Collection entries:
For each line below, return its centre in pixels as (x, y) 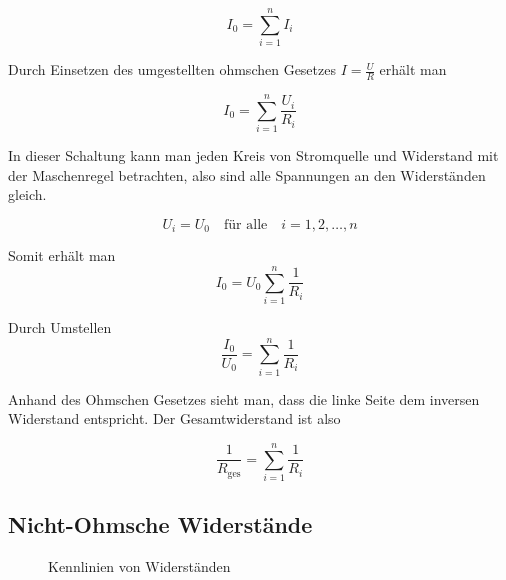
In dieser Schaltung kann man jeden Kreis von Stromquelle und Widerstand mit (253, 155)
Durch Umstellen (60, 327)
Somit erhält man (62, 255)
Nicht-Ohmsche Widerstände (160, 524)
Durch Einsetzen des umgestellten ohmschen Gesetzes (172, 69)
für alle (246, 224)
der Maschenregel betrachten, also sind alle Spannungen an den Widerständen (247, 174)
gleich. (27, 194)
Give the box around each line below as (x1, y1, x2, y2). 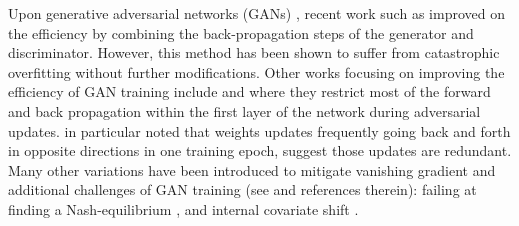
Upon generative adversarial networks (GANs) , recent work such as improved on (8, 3, 505, 23)
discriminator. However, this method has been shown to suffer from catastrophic (8, 42, 500, 63)
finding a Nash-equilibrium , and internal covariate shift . (8, 198, 359, 219)
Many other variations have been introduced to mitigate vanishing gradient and (8, 159, 496, 180)
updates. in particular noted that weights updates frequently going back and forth (8, 120, 511, 141)
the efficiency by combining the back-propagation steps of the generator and (8, 22, 474, 43)
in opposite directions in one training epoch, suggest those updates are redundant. (8, 140, 512, 161)
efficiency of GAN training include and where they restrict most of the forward (8, 81, 491, 102)
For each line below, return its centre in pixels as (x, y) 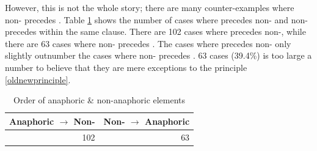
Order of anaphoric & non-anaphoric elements (100, 100)
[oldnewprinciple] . (38, 79)
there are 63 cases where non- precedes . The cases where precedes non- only (148, 43)
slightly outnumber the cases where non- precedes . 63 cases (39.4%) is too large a (158, 55)
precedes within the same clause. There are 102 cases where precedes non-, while (155, 31)
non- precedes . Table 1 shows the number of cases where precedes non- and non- (156, 19)
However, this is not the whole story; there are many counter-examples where (150, 7)
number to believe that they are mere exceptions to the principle (126, 67)
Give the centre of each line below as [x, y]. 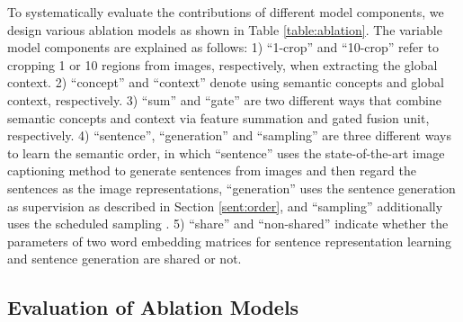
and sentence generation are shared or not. [125, 259]
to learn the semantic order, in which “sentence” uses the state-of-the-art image [226, 152]
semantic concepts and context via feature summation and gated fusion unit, [218, 117]
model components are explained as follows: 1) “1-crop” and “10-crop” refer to [223, 47]
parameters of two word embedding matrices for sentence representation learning [230, 241]
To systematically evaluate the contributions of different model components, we [226, 12]
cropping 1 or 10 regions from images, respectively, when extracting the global [223, 64]
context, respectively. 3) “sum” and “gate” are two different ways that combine [224, 99]
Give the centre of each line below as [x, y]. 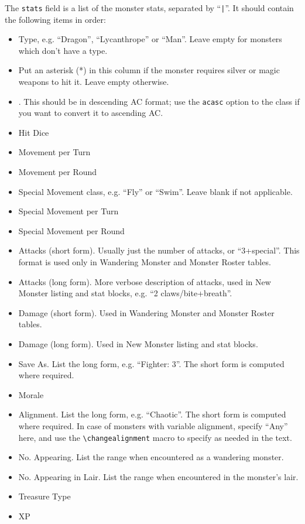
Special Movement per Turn [68, 211]
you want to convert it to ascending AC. [91, 113]
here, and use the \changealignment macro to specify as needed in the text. [155, 437]
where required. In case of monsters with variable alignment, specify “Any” [153, 425]
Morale [31, 394]
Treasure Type [44, 496]
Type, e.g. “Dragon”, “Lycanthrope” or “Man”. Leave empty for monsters [150, 39]
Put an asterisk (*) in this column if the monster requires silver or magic [149, 70]

What is being asked:
Word for word and without pictures, please write out only the lines from the start of the entries through the line containing "Many other variations", both included.

Problem solution:
For each line below, return its centre in pixels as (x, y) 
In dieser Schaltung kann man jeden Kreis von Stromquelle und Widerstand mit (253, 155)
Durch Umstellen (60, 327)
Somit erhält man (62, 255)
Nicht-Ohmsche Widerstände (160, 524)
Durch Einsetzen des umgestellten ohmschen Gesetzes (172, 69)
für alle (246, 224)
der Maschenregel betrachten, also sind alle Spannungen an den Widerständen (247, 174)
gleich. (27, 194)
Give the box around each line below as (x1, y1, x2, y2). 
Upon generative adversarial networks (GANs) , recent work such as improved on (8, 3, 505, 23)
discriminator. However, this method has been shown to suffer from catastrophic (8, 42, 500, 63)
finding a Nash-equilibrium , and internal covariate shift . (8, 198, 359, 219)
Many other variations have been introduced to mitigate vanishing gradient and (8, 159, 496, 180)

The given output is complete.